Na przykład w jednej z hal zostanie Państwu zaoferowany produkt dostarczony skądś z Chin na półkę supermarketu w Europie. Ekrany rozmieszczone są z czterech stron – najpierw zostaniesz załadowany na statek, następnie popłyniesz statkiem przez morza-ocean, następnie będziesz kilkukrotnie przeładowywany, a na koniec znajdziesz się na sklepowej półce.

Żaglówka „Amsterdam”

Według większości zwiedzających najciekawsze miejsce nie znajduje się w samym budynku, ale obok niego, gdzie zacumowanych jest kilka statków, w tym dokładna kopia jednego z koni pociągowych Kompanii Wschodnioindyjskiej - trójmasztowy żaglowiec „Amsterdam” „.

Ekspozycje Muzeum Morskiego

Prezentowane eksponaty można warunkowo podzielić na cztery główne działy.

Wojna i handel

Tę sekcję otwiera wystawa rycin i rysunków topograficznych ukazujących szybki rozwój Amsterdamu, jego portów i stoczni, doków i magazynów.
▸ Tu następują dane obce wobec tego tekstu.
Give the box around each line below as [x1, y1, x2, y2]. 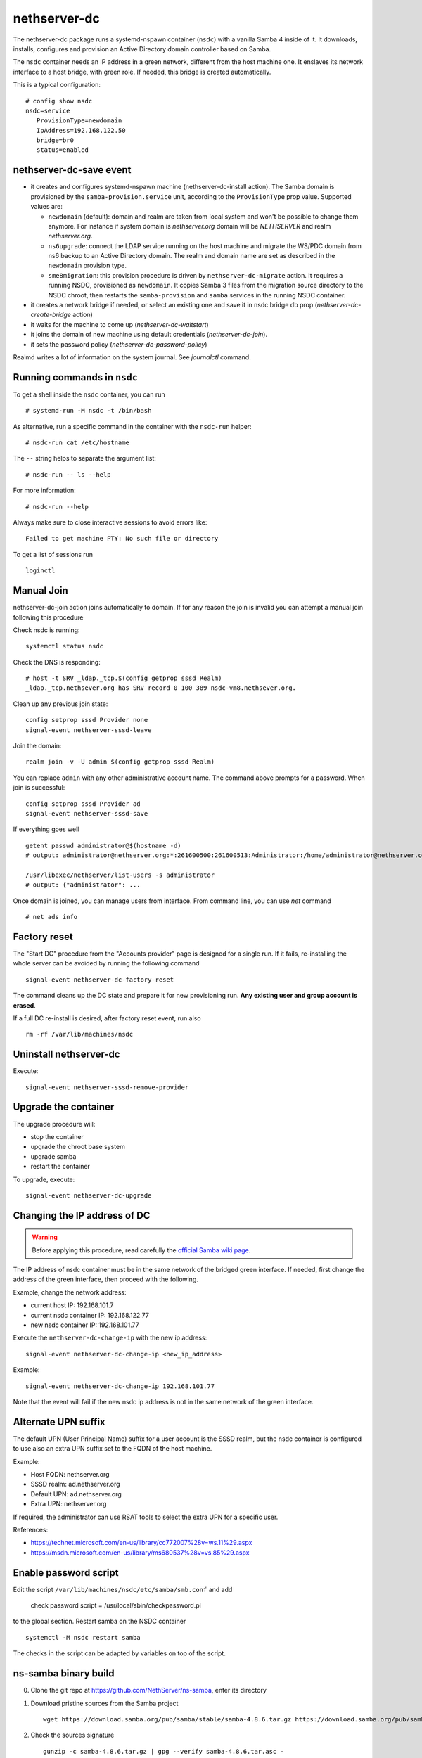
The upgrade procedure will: [13, 1119, 96, 1128]
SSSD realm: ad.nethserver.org [30, 1480, 120, 1489]
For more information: [13, 486, 77, 495]
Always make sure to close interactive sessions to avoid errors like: [13, 518, 207, 527]
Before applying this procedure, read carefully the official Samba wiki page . [32, 1245, 251, 1255]
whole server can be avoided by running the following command [13, 959, 200, 968]
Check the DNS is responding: [13, 657, 101, 666]
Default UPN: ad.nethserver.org [30, 1489, 122, 1498]
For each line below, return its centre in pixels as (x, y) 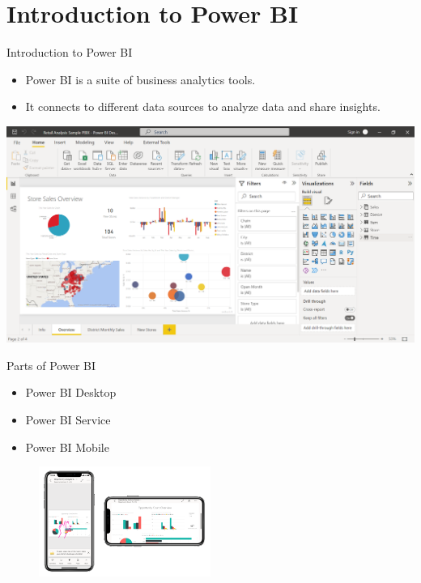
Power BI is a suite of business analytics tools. (140, 79)
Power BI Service (68, 419)
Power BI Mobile (67, 447)
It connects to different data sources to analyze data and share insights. (203, 106)
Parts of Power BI (51, 365)
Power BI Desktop (71, 392)
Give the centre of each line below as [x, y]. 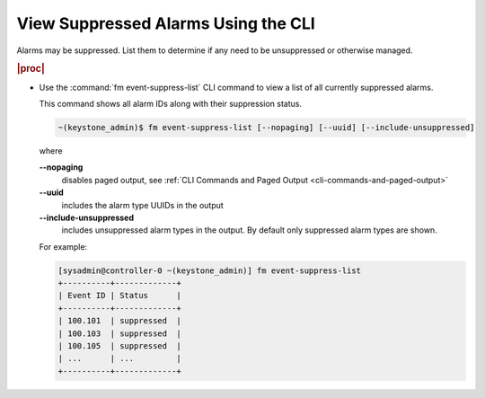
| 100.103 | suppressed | [119, 333]
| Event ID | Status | [119, 296]
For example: [63, 246]
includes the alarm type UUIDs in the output [142, 205]
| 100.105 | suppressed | [119, 346]
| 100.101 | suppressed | [119, 321]
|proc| [31, 69]
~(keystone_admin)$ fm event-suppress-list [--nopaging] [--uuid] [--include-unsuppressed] [266, 127]
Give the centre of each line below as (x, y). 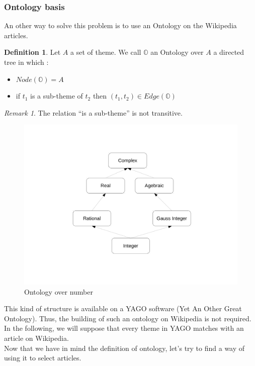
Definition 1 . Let (32, 52)
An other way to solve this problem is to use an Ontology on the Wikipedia (120, 25)
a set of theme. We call (106, 52)
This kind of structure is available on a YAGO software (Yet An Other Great (123, 308)
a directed (229, 52)
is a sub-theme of (57, 96)
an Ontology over (177, 52)
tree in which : (26, 62)
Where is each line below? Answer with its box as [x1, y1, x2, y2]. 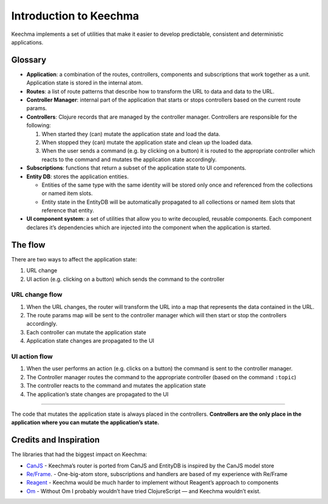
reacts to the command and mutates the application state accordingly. [41, 156, 217, 163]
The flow [11, 240, 46, 250]
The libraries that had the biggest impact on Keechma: [11, 450, 148, 458]
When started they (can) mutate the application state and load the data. [41, 130, 220, 137]
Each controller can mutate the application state [26, 328, 146, 336]
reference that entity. [41, 207, 94, 214]
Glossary [11, 55, 47, 65]
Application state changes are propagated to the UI [26, 337, 155, 345]
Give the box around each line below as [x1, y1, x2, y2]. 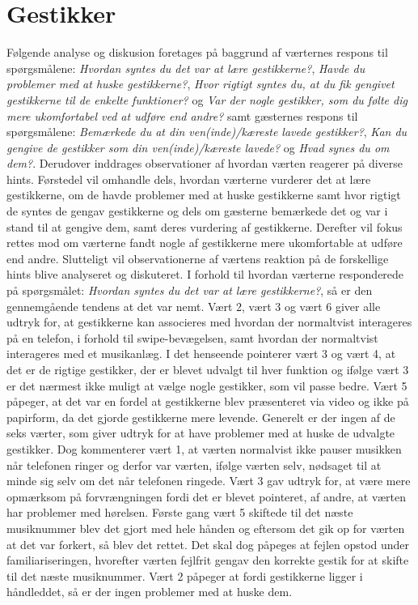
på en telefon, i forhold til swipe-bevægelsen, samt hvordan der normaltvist [6, 329, 378, 346]
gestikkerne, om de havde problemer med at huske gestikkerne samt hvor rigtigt [6, 186, 401, 203]
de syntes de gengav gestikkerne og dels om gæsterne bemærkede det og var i [6, 202, 388, 219]
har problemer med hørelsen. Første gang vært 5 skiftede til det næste [6, 504, 353, 521]
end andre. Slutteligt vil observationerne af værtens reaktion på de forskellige [6, 249, 389, 266]
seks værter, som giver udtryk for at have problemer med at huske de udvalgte [6, 424, 395, 441]
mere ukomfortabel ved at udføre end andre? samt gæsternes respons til [6, 107, 358, 124]
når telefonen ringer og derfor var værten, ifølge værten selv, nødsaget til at [6, 456, 382, 473]

Zawiera także mapę rozległych połączeń miasta, które do 1640 roku stało się najważniejszym portem Europy, handlującym wszystkim, od perskich dywanów po olej wielorybi z Islandii.

Zaprezentowano panoramiczne zdjęcia bitew morskich, które pokazują, że dominacja handlowa nie została dana na próżno.

Ta część ekspozycji pokazuje, że w historii Holandii w XVII wieku wojna zajmowała to samo miejsce, co handel z Dalekim Wschodem i Ameryką.

flota rzeczna

Flota rzeczna była dla Amsterdamu niezbędna, ponieważ cały ładunek przybywający drogą morską musiał być dostarczany w głąb Europy. Dlatego ta sekcja poświęcona jest różnym typom statków rzecznych, wśród których znajdują się niezwykłe:

  • Jachty do żeglowania po zamarzniętych jeziorach
  • Barki przygotowane do pójścia do kościoła w sobotę, napędzane przez umundurowanych służących, ciągnących je za sobą

Holenderska Kompania Wschodnioindyjska

Znaczna część wystawy opowiada o historii Holenderskiej Kompanii Wschodnioindyjskiej. W ciągu 60 lat od powstania firma zdobyła własną armię, ogromną flotę i rozległe kolonie w Indonezji.

Dla jasności fascynującą historię Kompanii Wschodnioindyjskiej ilustrują obrazy i modele osad handlowych oraz starego portu w Amsterdamie, Oosterdok, zbudowanego w latach trzydziestych XVII wieku.

nowy czas

Ostatnia część ekspozycji opowiada o historii marynarki wojennej w XIX-XX wieku. W XIX wieku pojawiły się szybkie statki o optymalnej równowadze nośności i prędkości. Żaglowce - klipry przewoziły herbatę i kawę, tytoń i cukier, a od 1900 roku drogą morską zaczęto przewozić emigrantów wyjeżdżających z Europy do Ameryki, a także zamożnych podróżników chcących odbyć rejs po Karaibach.

Była to era potężnych krążowników pancernych z I i II wojny światowej, a także statków parowych i statków wycieczkowych.

Muzeum Morskie w Amsterdamie stale unowocześnia swoje ekspozycje. Tutaj dowiesz się o nowoczesnych tankowcach i statkach towarowych, zobaczysz makietę złotego slupa królowej i kolekcję znalezisk morskich, a także statki sportowe, od jachtów po opływowe windsurfery.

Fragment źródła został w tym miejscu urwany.